Part of what makes navigating screen usage so hard is that many of us, parents and children alike, are addicted to technology. In many ways, our battle against technology is not a fair fight– phones, tablets, computers, social media and video games all tap into neural pathways designed to make us want more.

Consider what happens when you get a notification on Instagram. The “ping” causes a surge of dopamine (a chemical associated with reward and pleasure) to be released. This feels good, so we check again (and again and again…) Over time, we need more frequent and more intense “doses” of technology to achieve the same effect. This is the very process that underlies addiction.

Can Screen Time Affect My Child’s Development?

The problem, then, is what happens when we consume too much technology. We can look to studies on the relationship between screen use and social-emotional functioning. For example, social media use has been found to be associated with depression, anxiety, and overall distress in adolescents. Technology use in general is related to depression and anxiety in young adults. These effects extend to our little ones: television viewing is negatively associated with the development of physical and cognitive abilities  and increased behavioral problems. 

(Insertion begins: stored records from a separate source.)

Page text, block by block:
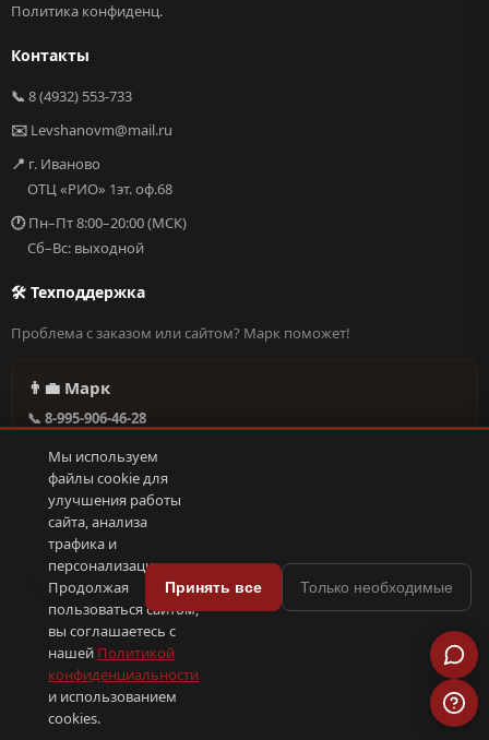
Политика конфиденц.
Контакты
📞 8 (4932) 553-733
✉️ Levshanovm@mail.ru
📍 г. Иваново
ОТЦ «РИО» 1эт. оф.68
🕐Пн–Пт 8:00–20:00 (МСК)
Сб–Вс: выходной
🛠 Техподдержка
Проблема с заказом или сайтом? Марк поможет!
👨‍💼 Марк
📞 8-995-906-46-28
🕐 Круглосуточно, без выходных
Написать в поддержку →
© 2026 С иголочки | 37. Все права защищены.
🛠 Поддержка·Оферта· 📦 YML-фид
Сделано в .su
Мы используем
файлы cookie для
улучшения работы
сайта, анализа
трафика и
персонализации.
Продолжая
пользоваться сайтом,
вы соглашаетесь с
нашей Политикой
конфиденциальности
и использованием
cookies.
Принять все Только необходимые
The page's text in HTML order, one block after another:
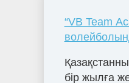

Many of these effects can be understood in the context of what children (and parents) miss out on when using screens. When a preschooler is watching television for several hours, for example, he is missing out on opportunities for creative and pretend play. When adolescents spend the afternoon scrolling on TikTok, they are missing out on live, reciprocal social interactions and opportunities to practice social skills.  

Excessive technology use can also interfere with the development of executive functioning skills, the set of skills responsible for organization and execution (think: attention, memory, planning, and impulse control). The problem is that sometimes technology takes over, preventing our children (and often ourselves) from learning and maintaining these critical abilities. For example, consider a child who relies on Google Maps to get from home to school. While GPS is certainly helpful in the short-term, exclusively using technology in this way prevents her from learning and using skills like spatial awareness and planning, problem solving, and cognitive flexibility. 

How Can I Help My Child Develop a Healthy Relationship with Technology?

You may feel panicked or guilty about your child’s screen usage. In truth, it is incredibly difficult to grapple with these issues as a parent, especially when technology use is so ubiquitous. The good news: it is not too late to start making some changes, no matter how small.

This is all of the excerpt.